» **SOURCE RECORDS**:
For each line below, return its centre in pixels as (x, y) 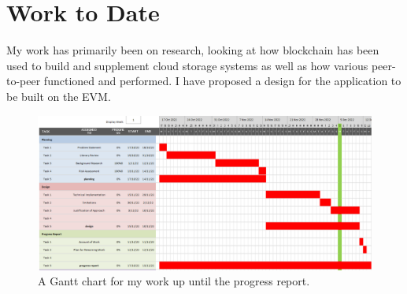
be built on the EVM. (59, 96)
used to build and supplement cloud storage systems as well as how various (187, 65)
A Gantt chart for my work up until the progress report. (174, 281)
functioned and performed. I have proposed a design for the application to (222, 81)
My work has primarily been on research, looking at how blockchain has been (193, 50)
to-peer (24, 81)
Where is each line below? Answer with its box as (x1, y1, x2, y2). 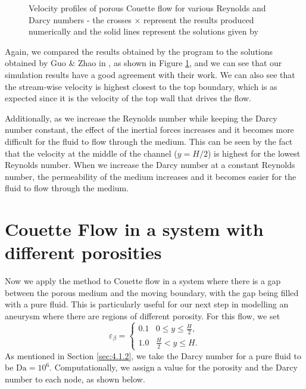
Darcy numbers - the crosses (29, 13, 132, 26)
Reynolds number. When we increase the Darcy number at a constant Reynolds (5, 158, 295, 171)
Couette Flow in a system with (5, 217, 264, 241)
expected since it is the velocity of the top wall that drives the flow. (5, 92, 252, 104)
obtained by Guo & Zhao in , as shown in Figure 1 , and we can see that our (5, 57, 282, 69)
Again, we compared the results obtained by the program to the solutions (5, 45, 273, 57)
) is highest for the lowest (207, 147, 301, 159)
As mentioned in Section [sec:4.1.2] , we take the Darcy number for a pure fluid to (5, 349, 301, 362)
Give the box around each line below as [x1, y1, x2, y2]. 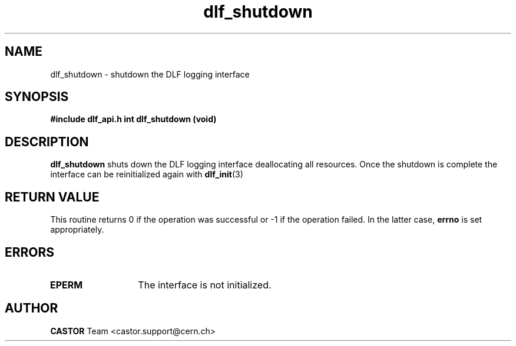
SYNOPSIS [5, 89, 69, 105]
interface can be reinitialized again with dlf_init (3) [50, 169, 243, 180]
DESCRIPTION [5, 134, 89, 149]
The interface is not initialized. [138, 278, 272, 291]
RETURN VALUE [5, 189, 100, 204]
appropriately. [50, 224, 104, 235]
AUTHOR [5, 301, 58, 316]
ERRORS [5, 244, 55, 260]
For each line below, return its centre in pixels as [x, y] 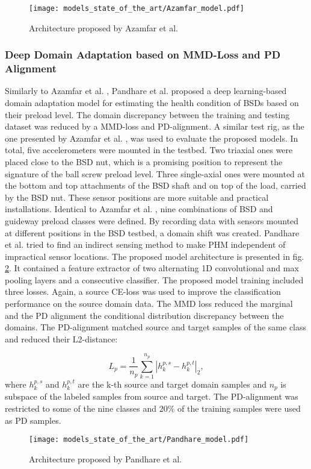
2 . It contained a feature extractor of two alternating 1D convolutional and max [152, 268]
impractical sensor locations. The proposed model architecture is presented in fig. [155, 256]
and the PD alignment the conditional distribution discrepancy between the [144, 315]
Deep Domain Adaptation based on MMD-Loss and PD [143, 55]
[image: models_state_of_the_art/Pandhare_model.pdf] [139, 440]
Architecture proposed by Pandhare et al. [106, 458]
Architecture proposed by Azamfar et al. [103, 27]
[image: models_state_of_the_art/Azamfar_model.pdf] [137, 8]
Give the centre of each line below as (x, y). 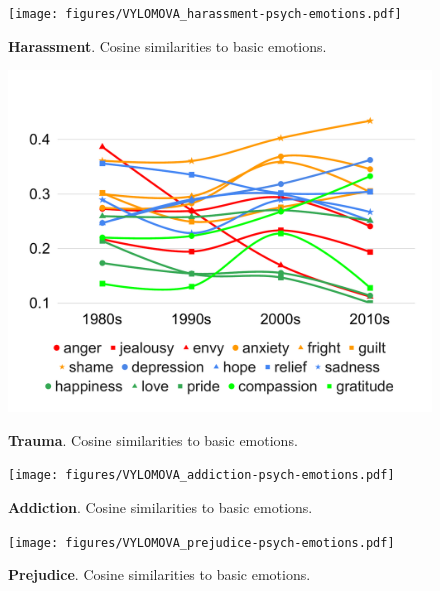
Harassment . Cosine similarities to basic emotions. (167, 45)
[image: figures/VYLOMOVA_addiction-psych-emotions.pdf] (201, 475)
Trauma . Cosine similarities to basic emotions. (153, 439)
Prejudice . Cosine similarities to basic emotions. (159, 574)
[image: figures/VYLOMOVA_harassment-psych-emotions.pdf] (205, 14)
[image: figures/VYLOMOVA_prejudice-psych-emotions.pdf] (201, 542)
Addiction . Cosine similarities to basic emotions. (160, 507)
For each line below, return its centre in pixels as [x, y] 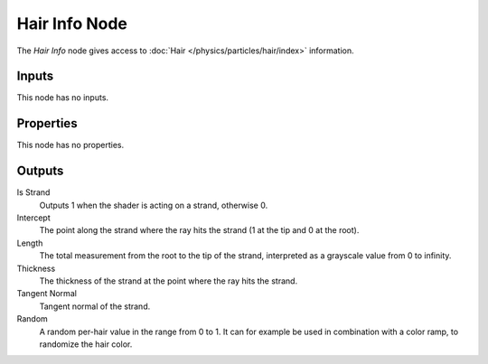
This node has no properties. [70, 145]
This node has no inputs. [62, 98]
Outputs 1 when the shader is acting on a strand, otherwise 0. [154, 205]
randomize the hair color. [86, 344]
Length [30, 243]
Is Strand [33, 192]
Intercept [33, 218]
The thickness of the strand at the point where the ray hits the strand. [169, 281]
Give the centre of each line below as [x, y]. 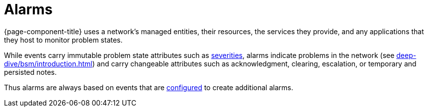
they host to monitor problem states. [63, 40]
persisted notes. [30, 72]
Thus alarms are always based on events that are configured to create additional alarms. [149, 87]

» **TASK TO COMPLETE**: Quote each line of the listing exactly, but leave the pictures out.

» **ANSWER SECTION**:
For each line below, return its centre in pixels as (x, y) 
be built on the EVM. (59, 96)
used to build and supplement cloud storage systems as well as how various (187, 65)
A Gantt chart for my work up until the progress report. (174, 281)
functioned and performed. I have proposed a design for the application to (222, 81)
My work has primarily been on research, looking at how blockchain has been (193, 50)
to-peer (24, 81)
Where is each line below? Answer with its box as (x1, y1, x2, y2). 
Darcy numbers - the crosses (29, 13, 132, 26)
Reynolds number. When we increase the Darcy number at a constant Reynolds (5, 158, 295, 171)
Couette Flow in a system with (5, 217, 264, 241)
expected since it is the velocity of the top wall that drives the flow. (5, 92, 252, 104)
obtained by Guo & Zhao in , as shown in Figure 1 , and we can see that our (5, 57, 282, 69)
Again, we compared the results obtained by the program to the solutions (5, 45, 273, 57)
) is highest for the lowest (207, 147, 301, 159)
As mentioned in Section [sec:4.1.2] , we take the Darcy number for a pure fluid to (5, 349, 301, 362)
Give the box around each line below as [x1, y1, x2, y2]. 
SYNOPSIS [5, 89, 69, 105]
interface can be reinitialized again with dlf_init (3) [50, 169, 243, 180]
DESCRIPTION [5, 134, 89, 149]
The interface is not initialized. [138, 278, 272, 291]
RETURN VALUE [5, 189, 100, 204]
appropriately. [50, 224, 104, 235]
AUTHOR [5, 301, 58, 316]
ERRORS [5, 244, 55, 260]
For each line below, return its centre in pixels as [x, y] 
2 . It contained a feature extractor of two alternating 1D convolutional and max [152, 268]
impractical sensor locations. The proposed model architecture is presented in fig. [155, 256]
and the PD alignment the conditional distribution discrepancy between the [144, 315]
Deep Domain Adaptation based on MMD-Loss and PD [143, 55]
[image: models_state_of_the_art/Pandhare_model.pdf] [139, 440]
Architecture proposed by Pandhare et al. [106, 458]
Architecture proposed by Azamfar et al. [103, 27]
[image: models_state_of_the_art/Azamfar_model.pdf] [137, 8]
Give the centre of each line below as (x, y). 
Harassment . Cosine similarities to basic emotions. (167, 45)
[image: figures/VYLOMOVA_addiction-psych-emotions.pdf] (201, 475)
Trauma . Cosine similarities to basic emotions. (153, 439)
Prejudice . Cosine similarities to basic emotions. (159, 574)
[image: figures/VYLOMOVA_harassment-psych-emotions.pdf] (205, 14)
[image: figures/VYLOMOVA_prejudice-psych-emotions.pdf] (201, 542)
Addiction . Cosine similarities to basic emotions. (160, 507)
For each line below, return its centre in pixels as [x, y] 
This node has no properties. [70, 145]
This node has no inputs. [62, 98]
Outputs 1 when the shader is acting on a strand, otherwise 0. [154, 205]
randomize the hair color. [86, 344]
Length [30, 243]
Is Strand [33, 192]
Intercept [33, 218]
The thickness of the strand at the point where the ray hits the strand. [169, 281]
Give the centre of each line below as [x, y]. 
they host to monitor problem states. [63, 40]
persisted notes. [30, 72]
Thus alarms are always based on events that are configured to create additional alarms. [149, 87]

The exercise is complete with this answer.